SeamUp
International Coach
Exactly. So when you aren't winning you lose the job. The history of the test game has shown that there aren't many captains for more than 10 years and he was one of them for a reason.I've addressed a couple of these points already. Most of the rest are too subjective to hold conversation on. You believe them to be important in part because you hold a high opinion of him as a captain. I believe them to be unimportant in part because I do not.
Don't you think that the primary job of a captain is to win matches though? Given that everyone else won a higher percentage of games than him, doesn't this lower him in your estimation?

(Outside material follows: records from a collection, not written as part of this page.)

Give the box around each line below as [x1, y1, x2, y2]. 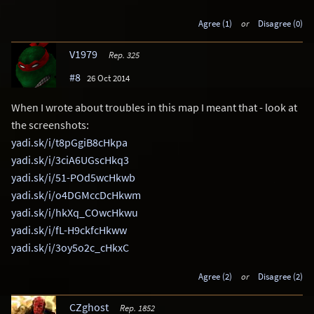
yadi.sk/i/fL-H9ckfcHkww [11, 222, 127, 237]
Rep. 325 [108, 48, 139, 60]
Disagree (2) [258, 270, 303, 282]
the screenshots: [11, 117, 89, 132]
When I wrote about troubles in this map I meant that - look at [11, 100, 297, 114]
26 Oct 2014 [87, 71, 130, 83]
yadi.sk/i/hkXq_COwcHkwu [11, 205, 138, 219]
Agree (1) [198, 17, 232, 29]

Tactically he wasn't a Vaughan or a Fleming but he knew when his sides had to go for the throat and when they had to sit back and absorb pressure. He was the one responsible for quite a few things that don't just happen. Someone has to drive ideas and make them happen and he did.
So to sum up, he was a leader of men who his team mates followed and wanted to play for. He had to take over and still perform his skills (opening the batting , dealing with transformations targets and being not technically perfect had to use up a lot of mental reserve but still produced as a leader and you don't want to give him credit for that ?) Wow.
Pollock was sincere but undemonstrative as a captain. I used to watch Pollock go bowl , moan at his fielders and shake his head as a captain because he was a bowler. Nice to have the Woolmer carry over a bit and the fixtures he had like Stephen mentions. We needed personality and Smith gave us that.
The fact that you are going on pure win/loss ratios and the fact he didn't field 5 slips and a gully and had a silly mid-on and silly mid-off and went gung-ho is laughable.